[Stored records]
---
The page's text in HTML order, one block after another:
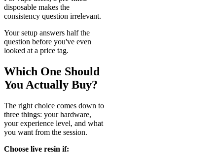
disposable makes the
consistency question irrelevant.
Your setup answers half the
question before you've even
looked at a price tag.
Which One Should
You Actually Buy?
The right choice comes down to
three things: your hardware,
your experience level, and what
you want from the session.
Choose live resin if:
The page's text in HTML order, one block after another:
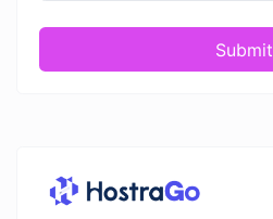
Submit
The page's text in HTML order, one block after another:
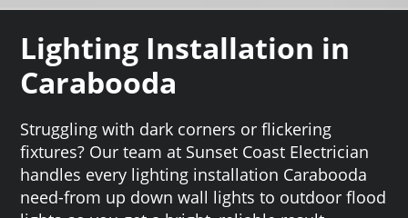
Lighting Installation in
Carabooda
Struggling with dark corners or flickering
fixtures? Our team at Sunset Coast Electrician
handles every lighting installation Carabooda
need-from up down wall lights to outdoor flood
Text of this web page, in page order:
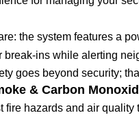
the system features a
break-ins while alerting
goes beyond security;
& Carbon
fire hazards and air quality
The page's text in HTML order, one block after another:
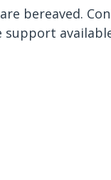
bereaved.
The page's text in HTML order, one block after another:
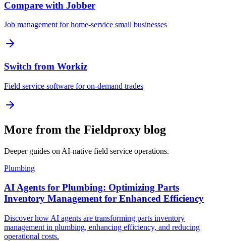
Compare with Jobber
Job management for home-service small businesses
Switch from Workiz
Field service software for on-demand trades
More from the Fieldproxy blog
Deeper guides on AI-native field service operations.
Plumbing
AI Agents for Plumbing: Optimizing Parts
Inventory Management for Enhanced Efficiency
Discover how AI agents are transforming parts inventory
management in plumbing, enhancing efficiency, and reducing
operational costs.
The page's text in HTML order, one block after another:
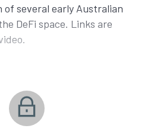
of several early Australian
DeFi space. Links are
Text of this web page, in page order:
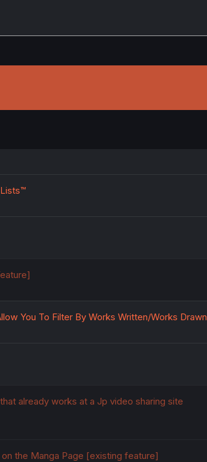
You To Filter By Works Written/Works Drawn
already works at a Jp video sharing site
the Manga Page [existing feature]
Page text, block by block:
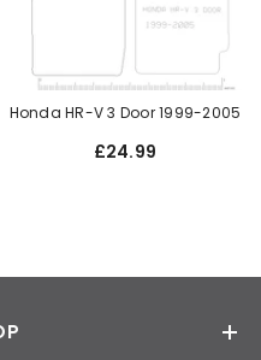
Honda HR-V 3 Door 1999-2005
£24.99
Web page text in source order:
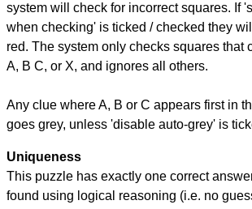
system will check for incorrect squares. If
when checking' is ticked / checked they
red. The system only checks squares that
A, B C, or X, and ignores all others.
Any clue where A, B or C appears first in
goes grey, unless 'disable auto-grey' is
Uniqueness
This puzzle has exactly one correct
found using logical reasoning (i.e. no
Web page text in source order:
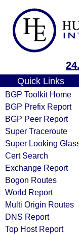
Quick Links
BGP Toolkit Home
BGP Prefix Report
BGP Peer Report
Super Traceroute
Super Looking
Cert Search
Exchange Report
Bogon Routes
World Report
Multi Origin Routes
DNS Report
Top Host Report
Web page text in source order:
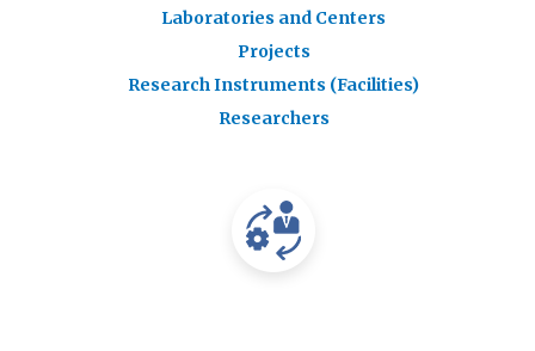
Laboratories and Centers
Projects
Research Instruments (Facilities)
Researchers
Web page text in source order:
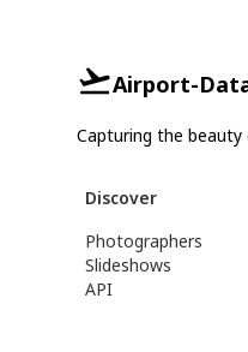
Airport-
Capturing the beauty
Discover
Photographers
Slideshows
API
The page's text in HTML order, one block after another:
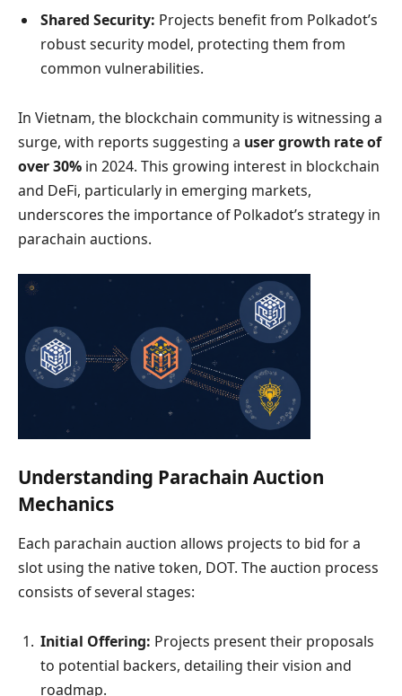
Shared Security: Projects benefit from Polkadot’s
robust security model, protecting them from
common vulnerabilities.
In Vietnam, the blockchain community is witnessing a
surge, with reports suggesting a user growth rate of
over 30% in 2024. This growing interest in blockchain
and DeFi, particularly in emerging markets,
underscores the importance of Polkadot’s strategy in
parachain auctions.
Understanding Parachain Auction
Mechanics
Each parachain auction allows projects to bid for a
slot using the native token, DOT. The auction process
consists of several stages:
Initial Offering: Projects present their proposals
to potential backers, detailing their vision and
roadmap.
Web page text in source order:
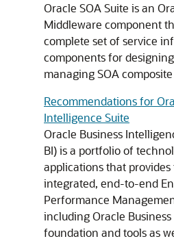
Oracle SOA Suite is an
Middleware component
complete set of service
components for
managing SOA
Recommendations for
Intelligence Suite
Oracle Business
BI) is a portfolio of
applications that
integrated, end-to-end
Performance
including Oracle
foundation and tools as
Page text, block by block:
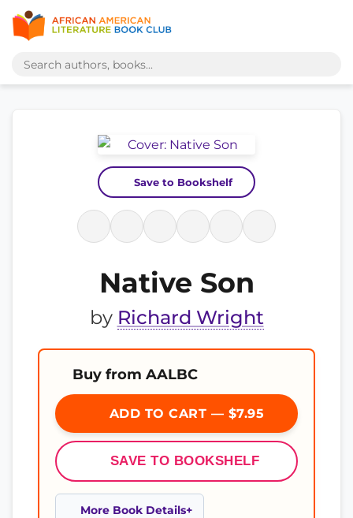
Save to Bookshelf
Native Son
by Richard Wright
Buy from AALBC
ADD TO CART — $7.95
SAVE TO BOOKSHELF
More Book Details
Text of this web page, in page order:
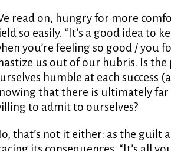
read on, hungry for more
so easily. “It’s a good idea to
you’re feeling so good / you
us out of our hubris. Is
humble at each success
that there is ultimately
to admit to ourselves?
that’s not it either: as the guilt
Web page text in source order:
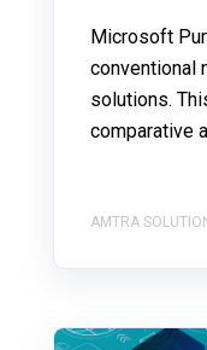
Microsoft
conventional
solutions.
comparative
AMTRA
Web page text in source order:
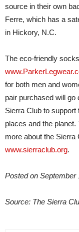
source in their own
Ferre, which has a
in Hickory, N.C.
The eco-friendly
for both men and
pair purchased will go
Sierra Club to
places and the planet.
more about the Sierra
www.sierraclub.org.
Posted on September
Source: The Sierra
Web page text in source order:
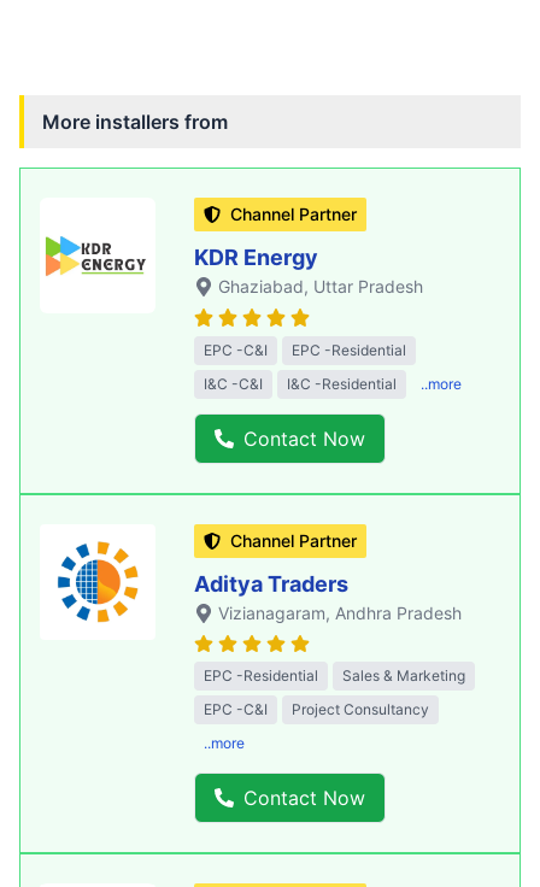
More installers from
Channel Partner
KDR Energy
Ghaziabad, Uttar Pradesh
EPC -C&I
EPC -Residential
I&C -C&I
I&C -Residential ..more
Contact Now
Channel Partner
Aditya Traders
Vizianagaram, Andhra Pradesh
EPC -Residential
Sales & Marketing
EPC -C&I
Project Consultancy
..more
Contact Now
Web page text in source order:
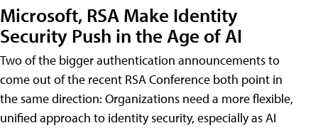
Microsoft, RSA Make Identity
Security Push in the Age of AI
Two of the bigger authentication announcements to
come out of the recent RSA Conference both point in
the same direction: Organizations need a more flexible,
unified approach to identity security, especially as AI
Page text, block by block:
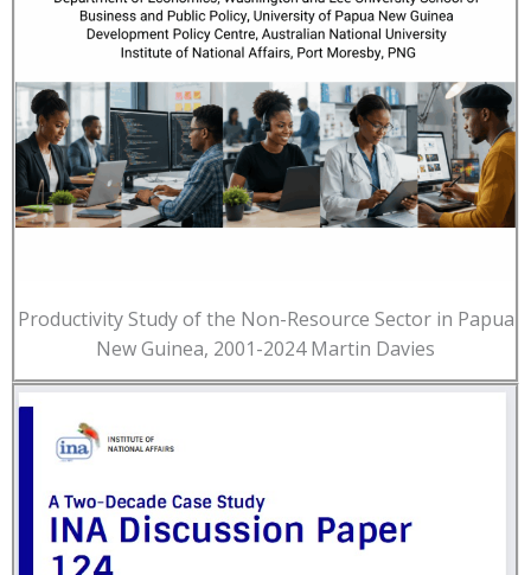
Productivity Study of the Non-Resource Sector in Papua
New Guinea, 2001-2024 Martin Davies
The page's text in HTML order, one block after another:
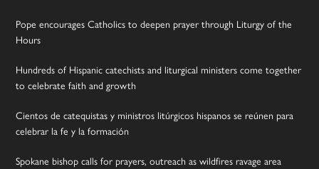
Pope encourages Catholics to deepen prayer through Liturgy of the
Hours
Hundreds of Hispanic catechists and liturgical ministers come together
to celebrate faith and growth
Cientos de catequistas y ministros litúrgicos hispanos se reúnen para
celebrar la fe y la formación
Spokane bishop calls for prayers, outreach as wildfires ravage area
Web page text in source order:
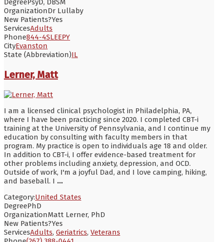
OrganizationDr Lullaby
New Patients?Yes
ServicesAdults
Phone844-4SLEEPY
CityEvanston
State (Abbreviation)IL
Lerner, Matt
I am a licensed clinical psychologist in Philadelphia, PA,
where I have been practicing since 2020. I completed CBT-i
training at the University of Pennsylvania, and I continue my
education by consulting with faculty members in that
program. My practice is open to individuals age 18 and older.
In addition to CBT-i, I offer evidence-based treatment for
other problems including anxiety, depression, and OCD.
Outside of work, I'm a joyful Dad, and I love camping, hiking,
and baseball. I ...
Category:United States
DegreePhD
OrganizationMatt Lerner, PhD
New Patients?Yes
ServicesAdults, Geriatrics, Veterans
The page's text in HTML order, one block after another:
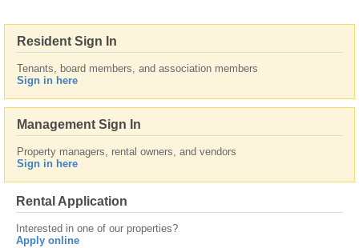
Resident Sign In
Tenants, board members, and association members
Sign in here
Management Sign In
Property managers, rental owners, and vendors
Sign in here
Rental Application
Interested in one of our properties?
Apply online
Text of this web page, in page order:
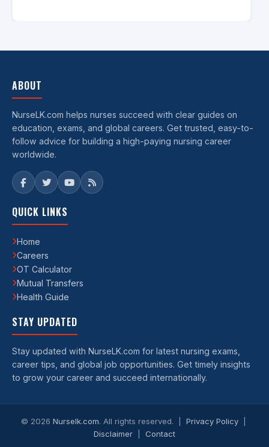
ABOUT
NurseLK.com helps nurses succeed with clear guides on
education, exams, and global careers. Get trusted, easy-to-
follow advice for building a high-paying nursing career
worldwide.
QUICK LINKS
Home
Careers
OT Calculator
Mutual Transfers
Health Guide
STAY UPDATED
Stay updated with NurseLK.com for latest nursing exams,
career tips, and global job opportunities. Get timely insights
to grow your career and succeed internationally.
© 2026 Nurselk.com. All rights reserved. | Privacy Policy|
Disclaimer
Contact
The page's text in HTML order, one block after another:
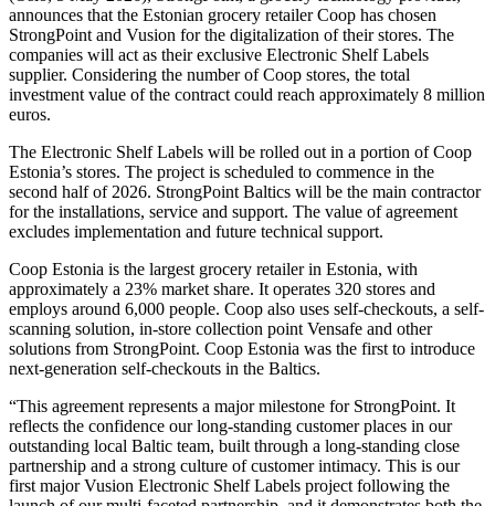
announces that the Estonian grocery retailer Coop has chosen
StrongPoint and Vusion for the digitalization of their stores. The
companies will act as their exclusive Electronic Shelf Labels
supplier. Considering the number of Coop stores, the total
investment value of the contract could reach approximately 8 million
euros.
The Electronic Shelf Labels will be rolled out in a portion of Coop
Estonia’s stores. The project is scheduled to commence in the
second half of 2026. StrongPoint Baltics will be the main contractor
for the installations, service and support. The value of agreement
excludes implementation and future technical support.
Coop Estonia is the largest grocery retailer in Estonia, with
approximately a 23% market share. It operates 320 stores and
employs around 6,000 people. Coop also uses self-checkouts, a self-
scanning solution, in-store collection point Vensafe and other
solutions from StrongPoint. Coop Estonia was the first to introduce
next-generation self-checkouts in the Baltics.
“This agreement represents a major milestone for StrongPoint. It
reflects the confidence our long-standing customer places in our
outstanding local Baltic team, built through a long-standing close
partnership and a strong culture of customer intimacy. This is our
first major Vusion Electronic Shelf Labels project following the
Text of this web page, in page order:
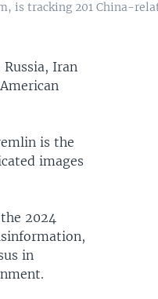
---
_AIM OF THE EXERCISE_.
Only the text of the records belongs in your answer, repeated exactly; the pictures stay out.

_EXERCISE OUTPUT_.
The page's text in HTML order, one block after another:
disposable makes the
consistency question irrelevant.
Your setup answers half the
question before you've even
looked at a price tag.
Which One Should
You Actually Buy?
The right choice comes down to
three things: your hardware,
your experience level, and what
you want from the session.
Choose live resin if:
The page's text in HTML order, one block after another:
Submit
The page's text in HTML order, one block after another:
Lighting Installation in
Carabooda
Struggling with dark corners or flickering
fixtures? Our team at Sunset Coast Electrician
handles every lighting installation Carabooda
need-from up down wall lights to outdoor flood
Text of this web page, in page order:
the system features a
break-ins while alerting
goes beyond security;
& Carbon
fire hazards and air quality
The page's text in HTML order, one block after another:
bereaved.
The page's text in HTML order, one block after another:
Compare with Jobber
Job management for home-service small businesses
Switch from Workiz
Field service software for on-demand trades
More from the Fieldproxy blog
Deeper guides on AI-native field service operations.
Plumbing
AI Agents for Plumbing: Optimizing Parts
Inventory Management for Enhanced Efficiency
Discover how AI agents are transforming parts inventory
management in plumbing, enhancing efficiency, and reducing
operational costs.
The page's text in HTML order, one block after another:
of several early Australian
DeFi space. Links are
Text of this web page, in page order:
You To Filter By Works Written/Works Drawn
already works at a Jp video sharing site
the Manga Page [existing feature]
Page text, block by block:
Honda HR-V 3 Door 1999-2005
£24.99
Web page text in source order:
system will check for incorrect squares. If
when checking' is ticked / checked they
red. The system only checks squares that
A, B C, or X, and ignores all others.
Any clue where A, B or C appears first in
goes grey, unless 'disable auto-grey' is
Uniqueness
This puzzle has exactly one correct
found using logical reasoning (i.e. no
Web page text in source order:
Quick Links
BGP Toolkit Home
BGP Prefix Report
BGP Peer Report
Super Traceroute
Super Looking
Cert Search
Exchange Report
Bogon Routes
World Report
Multi Origin Routes
DNS Report
Top Host Report
Web page text in source order:
Laboratories and Centers
Projects
Research Instruments (Facilities)
Researchers
Web page text in source order:
Airport-
Capturing the beauty
Discover
Photographers
Slideshows
API
The page's text in HTML order, one block after another:
Shared Security: Projects benefit from Polkadot’s
robust security model, protecting them from
common vulnerabilities.
In Vietnam, the blockchain community is witnessing a
surge, with reports suggesting a user growth rate of
over 30% in 2024. This growing interest in blockchain
and DeFi, particularly in emerging markets,
underscores the importance of Polkadot’s strategy in
parachain auctions.
Understanding Parachain Auction
Mechanics
Each parachain auction allows projects to bid for a
slot using the native token, DOT. The auction process
consists of several stages:
Initial Offering: Projects present their proposals
to potential backers, detailing their vision and
roadmap.
Web page text in source order:
Oracle SOA Suite is an
Middleware component
complete set of service
components for
managing SOA
Recommendations for
Intelligence Suite
Oracle Business
BI) is a portfolio of
applications that
integrated, end-to-end
Performance
including Oracle
foundation and tools as
Page text, block by block:
Save to Bookshelf
Native Son
by Richard Wright
Buy from AALBC
ADD TO CART — $7.95
SAVE TO BOOKSHELF
More Book Details
Text of this web page, in page order:
read on, hungry for more
so easily. “It’s a good idea to
you’re feeling so good / you
us out of our hubris. Is
humble at each success
that there is ultimately
to admit to ourselves?
that’s not it either: as the guilt
Web page text in source order:
Microsoft
conventional
solutions.
comparative
AMTRA
Web page text in source order:
source in their own
Ferre, which has a
in Hickory, N.C.
The eco-friendly
for both men and
pair purchased will go
Sierra Club to
places and the planet.
more about the Sierra
www.sierraclub.org.
Posted on September
Source: The Sierra
Web page text in source order:
More installers from
Channel Partner
KDR Energy
Ghaziabad, Uttar Pradesh
EPC -C&I
EPC -Residential
I&C -C&I
I&C -Residential ..more
Contact Now
Channel Partner
Aditya Traders
Vizianagaram, Andhra Pradesh
EPC -Residential
Sales & Marketing
EPC -C&I
Project Consultancy
..more
Contact Now
Web page text in source order:
Microsoft, RSA Make Identity
Security Push in the Age of AI
Two of the bigger authentication announcements to
come out of the recent RSA Conference both point in
the same direction: Organizations need a more flexible,
unified approach to identity security, especially as AI
Page text, block by block:
Productivity Study of the Non-Resource Sector in Papua
New Guinea, 2001-2024 Martin Davies
The page's text in HTML order, one block after another:
Pope encourages Catholics to deepen prayer through Liturgy of the
Hours
Hundreds of Hispanic catechists and liturgical ministers come together
to celebrate faith and growth
Cientos de catequistas y ministros litúrgicos hispanos se reúnen para
celebrar la fe y la formación
Spokane bishop calls for prayers, outreach as wildfires ravage area
Web page text in source order:
OrganizationDr Lullaby
New Patients?Yes
ServicesAdults
Phone844-4SLEEPY
CityEvanston
State (Abbreviation)IL
Lerner, Matt
I am a licensed clinical psychologist in Philadelphia, PA,
where I have been practicing since 2020. I completed CBT-i
training at the University of Pennsylvania, and I continue my
education by consulting with faculty members in that
program. My practice is open to individuals age 18 and older.
In addition to CBT-i, I offer evidence-based treatment for
other problems including anxiety, depression, and OCD.
Outside of work, I'm a joyful Dad, and I love camping, hiking,
and baseball. I ...
Category:United States
DegreePhD
OrganizationMatt Lerner, PhD
New Patients?Yes
ServicesAdults, Geriatrics, Veterans
The page's text in HTML order, one block after another:
Resident Sign In
Tenants, board members, and association members
Sign in here
Management Sign In
Property managers, rental owners, and vendors
Sign in here
Rental Application
Interested in one of our properties?
Apply online
Text of this web page, in page order:
ABOUT
NurseLK.com helps nurses succeed with clear guides on
education, exams, and global careers. Get trusted, easy-to-
follow advice for building a high-paying nursing career
worldwide.
QUICK LINKS
Home
Careers
OT Calculator
Mutual Transfers
Health Guide
STAY UPDATED
Stay updated with NurseLK.com for latest nursing exams,
career tips, and global job opportunities. Get timely insights
to grow your career and succeed internationally.
© 2026 Nurselk.com. All rights reserved. | Privacy Policy|
Disclaimer
Contact
The page's text in HTML order, one block after another:
announces that the Estonian grocery retailer Coop has chosen
StrongPoint and Vusion for the digitalization of their stores. The
companies will act as their exclusive Electronic Shelf Labels
supplier. Considering the number of Coop stores, the total
investment value of the contract could reach approximately 8 million
euros.
The Electronic Shelf Labels will be rolled out in a portion of Coop
Estonia’s stores. The project is scheduled to commence in the
second half of 2026. StrongPoint Baltics will be the main contractor
for the installations, service and support. The value of agreement
excludes implementation and future technical support.
Coop Estonia is the largest grocery retailer in Estonia, with
approximately a 23% market share. It operates 320 stores and
employs around 6,000 people. Coop also uses self-checkouts, a self-
scanning solution, in-store collection point Vensafe and other
solutions from StrongPoint. Coop Estonia was the first to introduce
next-generation self-checkouts in the Baltics.
“This agreement represents a major milestone for StrongPoint. It
reflects the confidence our long-standing customer places in our
outstanding local Baltic team, built through a long-standing close
partnership and a strong culture of customer intimacy. This is our
first major Vusion Electronic Shelf Labels project following the
Text of this web page, in page order:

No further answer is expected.